Speech Transcript - Dataset Shift in PLDA based Speaker Verification

So, good afternoon and thank you, Patrick.

Well, I am Carlos Vaqueros from Agnitio, from Spain, and I'm presenting our work on

Datasets shift in PLDA based speaker verification,

which is, actually, an analysis on

several techniques

that can be used in

PLDA systems to indicate the effect of dataset shift. But also it's analysis on the

limitations that the PLDA systems have, when dealing with dataset shift.

So, dataset shift is the mismatch that may appear between the joint distributions of inputs

and outputs

for training and testing.

Okay? In general, we have three types of dataset shift. First one will be covariate

shift , which is the... which appears when there is

when the distribution of the inputs, differ from training to testing and it's the most

usual one, the most usual type of dataset shift, since it is related to channel

variability, session variability or language mismatch. But there are also another types of

dataset shift, for example prior probability shift, which is related to variations in the operating

point;

or concept shift, which is related to adversarial environments, that in speaker verification will be

spoofing attempts.

In this ... in this work we're focusing on covariate shift.

Covariate shift has been widely studied in the speaker verification.

We know that there are several techniques developed to compensate for channel/ session variability or

language mismatch. But most of the sessions, most of these techniques work under the assumption

that large datasets are available for training.

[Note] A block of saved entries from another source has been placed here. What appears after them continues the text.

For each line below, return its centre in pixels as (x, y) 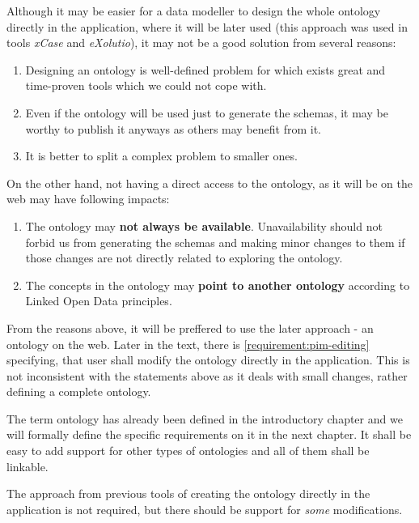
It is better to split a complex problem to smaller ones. (161, 156)
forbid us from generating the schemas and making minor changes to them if (215, 242)
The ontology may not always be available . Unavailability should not (204, 225)
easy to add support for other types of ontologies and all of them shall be (188, 451)
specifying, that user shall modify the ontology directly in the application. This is (208, 360)
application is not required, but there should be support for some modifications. (205, 509)
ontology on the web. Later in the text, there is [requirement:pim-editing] (188, 344)
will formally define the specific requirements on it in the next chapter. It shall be (209, 434)
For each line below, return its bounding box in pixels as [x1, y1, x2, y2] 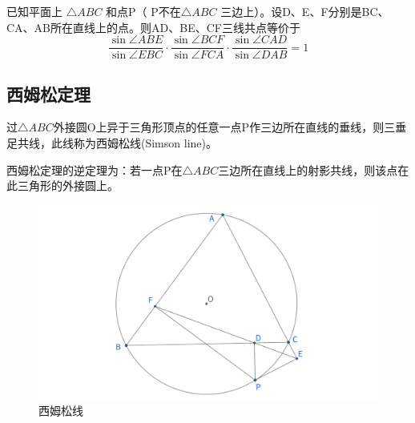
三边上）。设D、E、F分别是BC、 [220, 3, 389, 19]
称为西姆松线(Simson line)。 [73, 135, 217, 151]
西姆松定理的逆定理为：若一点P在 [6, 161, 183, 178]
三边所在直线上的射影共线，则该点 [218, 161, 398, 178]
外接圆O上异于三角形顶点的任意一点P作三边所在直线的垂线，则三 [53, 119, 396, 135]
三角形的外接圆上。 [17, 177, 119, 194]
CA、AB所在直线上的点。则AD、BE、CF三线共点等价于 [6, 18, 300, 35]
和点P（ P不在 [106, 3, 181, 19]
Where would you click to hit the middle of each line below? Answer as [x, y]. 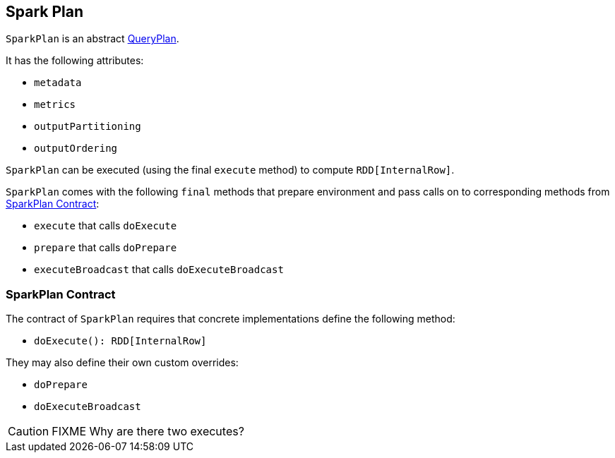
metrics [55, 105]
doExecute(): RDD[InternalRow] [120, 341]
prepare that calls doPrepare [106, 248]
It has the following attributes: [75, 61]
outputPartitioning [88, 127]
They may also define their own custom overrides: [122, 363]
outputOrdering [76, 149]
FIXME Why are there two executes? [148, 432]
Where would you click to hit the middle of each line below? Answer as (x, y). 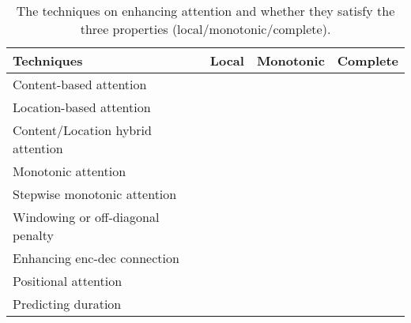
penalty (34, 235)
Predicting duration (67, 304)
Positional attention (68, 281)
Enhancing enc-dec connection (96, 258)
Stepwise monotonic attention (95, 194)
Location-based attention (82, 107)
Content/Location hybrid (82, 130)
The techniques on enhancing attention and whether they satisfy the (205, 11)
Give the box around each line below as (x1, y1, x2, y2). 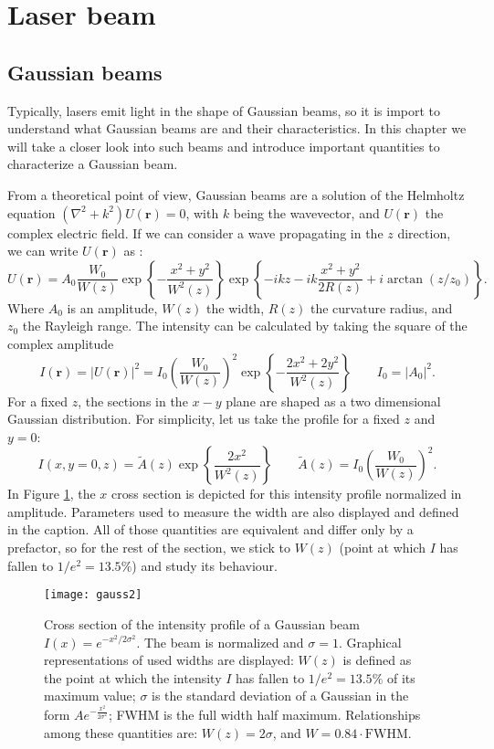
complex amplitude (7, 333, 114, 353)
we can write (7, 241, 79, 260)
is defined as (342, 650, 412, 670)
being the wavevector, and (233, 203, 380, 222)
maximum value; (44, 686, 136, 705)
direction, (397, 223, 451, 242)
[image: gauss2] (44, 588, 142, 602)
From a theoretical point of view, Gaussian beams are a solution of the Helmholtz (7, 185, 465, 204)
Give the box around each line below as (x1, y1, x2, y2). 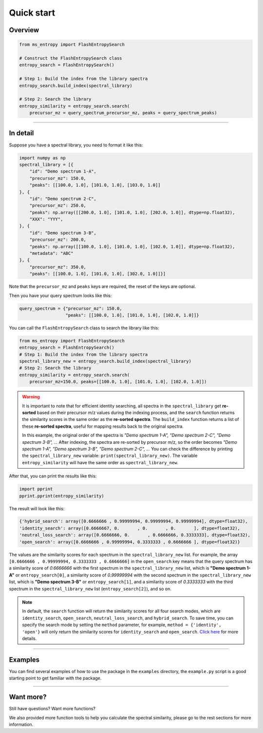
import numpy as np (19, 155, 66, 160)
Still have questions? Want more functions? (9, 706, 96, 712)
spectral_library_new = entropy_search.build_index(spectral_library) (19, 358, 192, 364)
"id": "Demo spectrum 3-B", (29, 230, 97, 236)
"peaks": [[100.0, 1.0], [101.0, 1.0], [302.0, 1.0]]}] (29, 271, 166, 277)
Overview (9, 26, 39, 34)
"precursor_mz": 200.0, (29, 237, 86, 242)
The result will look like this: (9, 505, 65, 512)

The thing is: what happens in real situations, where we face a completely new and

unknown situation and we don't have data to train these... these approaches? For example, here

we have some results.

We are considering the JFA system,

that

to face the condition one, the NIST, SRE, await, which is interview-interview, and we don't

use any telephone, any microphone data for training channel. So, we can see that JFA

if not using microphone data, is not much better classical map

doesn't use any compensation at all

So, once we have the microphone data, we get

a huge improvement.

So the thing is, what can we do we in real scenarios that are unknown

and unseen?

Well, if we don't have any data, it's hard to do anything, but usually we

can, we can expect that some little amount of matched data is provided. So, there

is the thing that we could do.

We can define some probabilistic framework, so that it is possible to perform an adaptation,

even a modeled train.

When a mismatch development data and given some matched data, we... so we can adapt

the model parameters and they can work as soon as possible in this new scenario.

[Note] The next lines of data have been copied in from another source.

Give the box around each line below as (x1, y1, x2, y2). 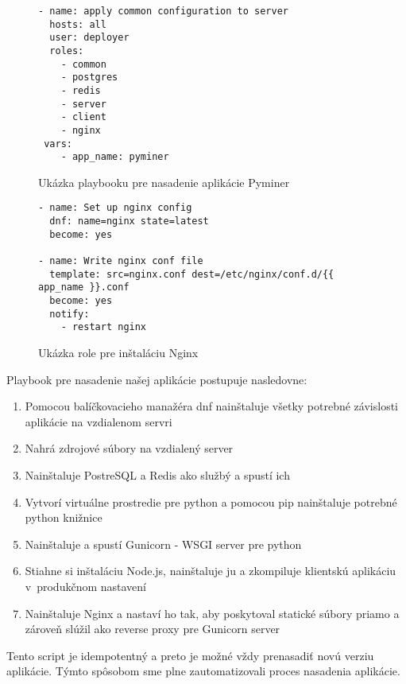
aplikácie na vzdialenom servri (25, 413, 172, 429)
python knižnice (25, 509, 102, 526)
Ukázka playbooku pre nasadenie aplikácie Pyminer (38, 173, 290, 190)
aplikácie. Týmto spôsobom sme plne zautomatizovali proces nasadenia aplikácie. (6, 663, 400, 679)
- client (60, 111, 106, 123)
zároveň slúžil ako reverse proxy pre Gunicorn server (25, 620, 280, 637)
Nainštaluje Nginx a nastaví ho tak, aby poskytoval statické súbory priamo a (25, 604, 400, 621)
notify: (49, 308, 90, 320)
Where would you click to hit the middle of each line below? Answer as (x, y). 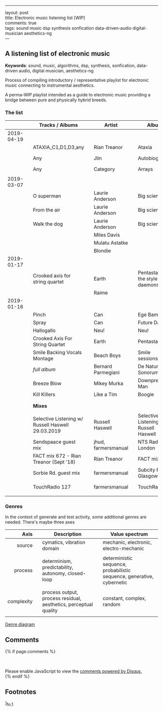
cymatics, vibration (64, 543)
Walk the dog (48, 224)
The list (14, 112)
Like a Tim (106, 394)
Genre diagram (20, 624)
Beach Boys (107, 355)
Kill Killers (44, 394)
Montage (43, 358)
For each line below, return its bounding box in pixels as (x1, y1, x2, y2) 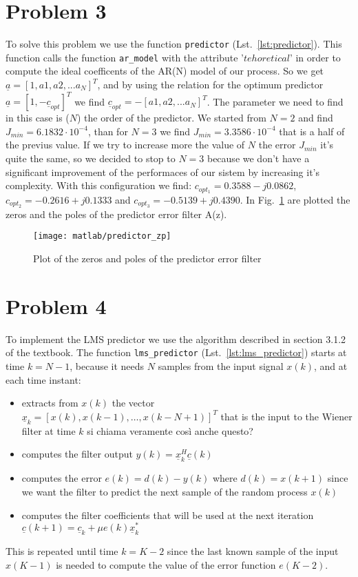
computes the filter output (21, 447, 133, 461)
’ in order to (289, 50, 341, 64)
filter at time (21, 423, 76, 438)
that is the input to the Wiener (220, 409, 352, 423)
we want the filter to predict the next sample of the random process (21, 485, 308, 499)
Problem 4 (6, 291, 107, 320)
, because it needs (70, 359, 145, 373)
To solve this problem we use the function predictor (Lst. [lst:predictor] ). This (6, 37, 342, 51)

But to do this in a natural way and

to derive it eassily, we should suspect that the

the speaker verification system would be a monolithic system that provides a single probabilistic framework

to compute the likelihood of the model parameters given the data.

Well, the first approach is to JFA were monolythic, so they provided a framework in

which algorithm worked, that defined this, the weight to adapt of these parameters. It could

be possible to define weight to adapt these parameters, given a small amount of data.

But, currents state-of-the-art PLDA systems, they are modular, so we have several model levels.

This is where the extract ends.